• _THE INPUT_:
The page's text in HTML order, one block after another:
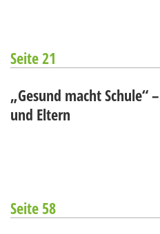
Seite 21
„Gesund macht Schule“
und Eltern
Seite 58
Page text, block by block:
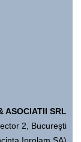
ASOCIATII SRL
2, Bucureşti
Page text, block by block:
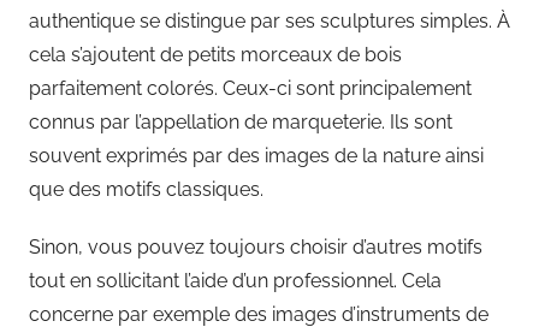
authentique se distingue par ses sculptures simples. À
cela s’ajoutent de petits morceaux de bois
parfaitement colorés. Ceux-ci sont principalement
connus par l’appellation de marqueterie. Ils sont
souvent exprimés par des images de la nature ainsi
que des motifs classiques.
Sinon, vous pouvez toujours choisir d’autres motifs
tout en sollicitant l’aide d’un professionnel. Cela
concerne par exemple des images d’instruments de
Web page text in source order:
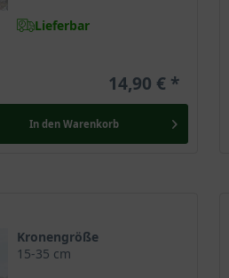
Lieferbar
14,90 €
In den Warenkorb
Kronengröße
15-35 cm
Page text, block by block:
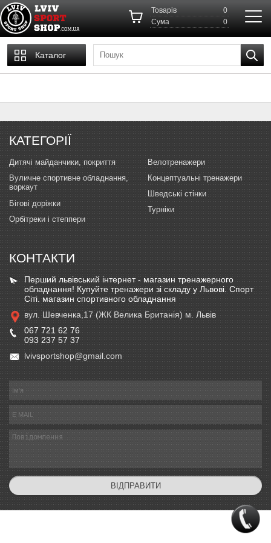
Товарів
0
Cума
0
Каталог
КАТЕГОРІЇ
Дитячі майданчики, покриття
Вуличне спортивне обладнання,
воркаут
Бігові доріжки
Орбітреки і степпери
Велотренажери
Концептуальні тренажери
Шведські стінки
Турніки
КОНТАКТИ
Перший львівський інтернет - магазин тренажерного
обладнання! Купуйте тренажери зі складу у Львові. Спорт
Сіті. магазин спортивного обладнання
вул. Шевченка,17 (ЖК Велика Британія) м. Львів
067 721 62 76
093 237 57 37
lvivsportshop@gmail.com
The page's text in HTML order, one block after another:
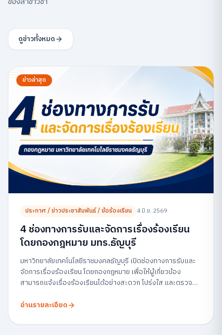
ดูข่าวทั้งหมด
ข่าวล่าสุด
ประกาศ / ข่าวประชาสัมพันธ์ / ข้อร้องเรียน 4 มิ.ย. 2569
4 ช่องทางการรับและจัดการเรื่องร้องเรียน
โดยกองกฎหมาย มทร.ธัญบุรี
มหาวิทยาลัยเทคโนโลยีราชมงคลธัญบุรี เปิดช่องทางการรับและ
จัดการเรื่องร้องเรียน โดยกองกฎหมาย เพื่อให้ผู้เกี่ยวข้อง
สามารถแจ้งเรื่องร้องเรียนได้อย่างสะดวก โปร่งใส และตรวจ
อ่านรายละเอียด
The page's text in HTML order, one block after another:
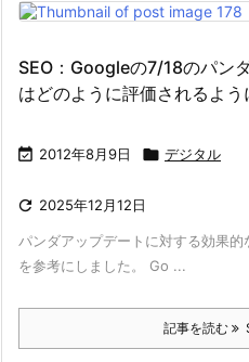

• _TASK OBJECTIVE_: Although the records hold pictures, return only what remains, word for word.

• _ANSWER SECTION_:
The page's text in HTML order, one block after another:
Seite 21
„Gesund macht Schule“
und Eltern
Seite 58
Page text, block by block:
ASOCIATII SRL
2, Bucureşti
Page text, block by block:
authentique se distingue par ses sculptures simples. À
cela s’ajoutent de petits morceaux de bois
parfaitement colorés. Ceux-ci sont principalement
connus par l’appellation de marqueterie. Ils sont
souvent exprimés par des images de la nature ainsi
que des motifs classiques.
Sinon, vous pouvez toujours choisir d’autres motifs
tout en sollicitant l’aide d’un professionnel. Cela
concerne par exemple des images d’instruments de
Web page text in source order:
Lieferbar
14,90 €
In den Warenkorb
Kronengröße
15-35 cm
Page text, block by block:
Товарів
0
Cума
0
Каталог
КАТЕГОРІЇ
Дитячі майданчики, покриття
Вуличне спортивне обладнання,
воркаут
Бігові доріжки
Орбітреки і степпери
Велотренажери
Концептуальні тренажери
Шведські стінки
Турніки
КОНТАКТИ
Перший львівський інтернет - магазин тренажерного
обладнання! Купуйте тренажери зі складу у Львові. Спорт
Сіті. магазин спортивного обладнання
вул. Шевченка,17 (ЖК Велика Британія) м. Львів
067 721 62 76
093 237 57 37
lvivsportshop@gmail.com
The page's text in HTML order, one block after another:
ดูข่าวทั้งหมด
ข่าวล่าสุด
ประกาศ / ข่าวประชาสัมพันธ์ / ข้อร้องเรียน 4 มิ.ย. 2569
4 ช่องทางการรับและจัดการเรื่องร้องเรียน
โดยกองกฎหมาย มทร.ธัญบุรี
มหาวิทยาลัยเทคโนโลยีราชมงคลธัญบุรี เปิดช่องทางการรับและ
จัดการเรื่องร้องเรียน โดยกองกฎหมาย เพื่อให้ผู้เกี่ยวข้อง
สามารถแจ้งเรื่องร้องเรียนได้อย่างสะดวก โปร่งใส และตรวจ
อ่านรายละเอียด
The page's text in HTML order, one block after another:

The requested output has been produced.